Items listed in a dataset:

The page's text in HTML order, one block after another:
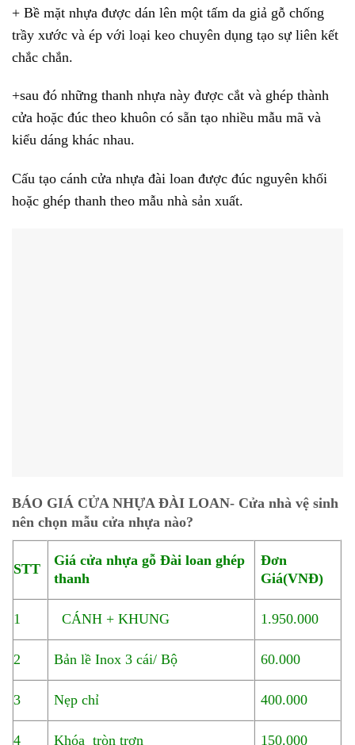
+ Bề mặt nhựa được dán lên một tấm da giả gỗ chống
trầy xước và ép với loại keo chuyên dụng tạo sự liên kết
chắc chắn.
+sau đó những thanh nhựa này được cắt và ghép thành
cửa hoặc đúc theo khuôn có sẵn tạo nhiều mẫu mã và
kiểu dáng khác nhau.
Cấu tạo cánh cửa nhựa đài loan được đúc nguyên khối
hoặc ghép thanh theo mẫu nhà sản xuất.
BÁO GIÁ CỬA NHỰA ĐÀI LOAN- Cửa nhà vệ sinh
nên chọn mẫu cửa nhựa nào?
STT
Giá cửa nhựa gỗ Đài loan ghép
thanh
Đơn
Giá(VNĐ)
1 CÁNH + KHUNG 1.950.000
2 Bản lề Inox 3 cái/ Bộ 60.000
3 Nẹp chỉ 400.000
4 Khóa tròn trơn 150.000
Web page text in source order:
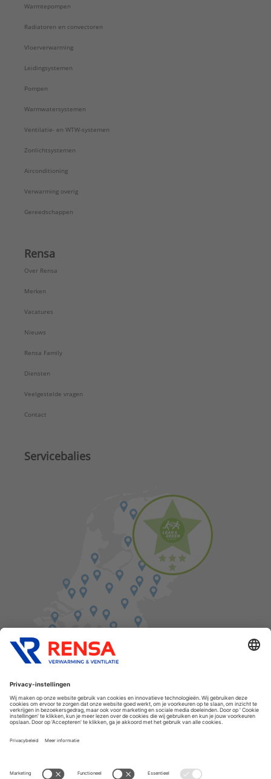
Warmtepompen
Radiatoren en convectoren
Vloerverwarming
Leidingsystemen
Pompen
Warmwatersystemen
Ventilatie- en WTW-systemen
Zonlichtsystemen
Airconditioning
Verwarming overig
Gereedschappen
Rensa
Over Rensa
Merken
Vacatures
Nieuws
Rensa Family
Diensten
Veelgestelde vragen
Contact
Servicebalies
Cookies
Privacyverklaring
Disclaimer
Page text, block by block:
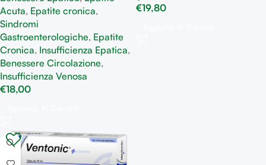
Acuta, Epatite cronica,
Sindromi
Gastroenterologiche, Epatite
Cronica, Insufficienza Epatica,
Benessere Circolazione,
Insufficienza Venosa
€18,00
€19,80
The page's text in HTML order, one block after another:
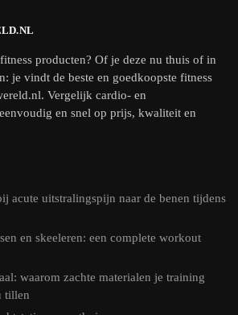
producten? Of je deze nu thuis of in
je vindt de beste en goedkoopste fitness
Vergelijk cardio- en
en snel op prijs, kwaliteit en
acute uitstralingspijn naar de benen tijdens
en skeeleren: een complete workout
waarom zachte materialen je training
tillen

**What needs to be done**
How many of the lines in the records include the word "được"? Only the number should be given.

**Result of this exercise**
3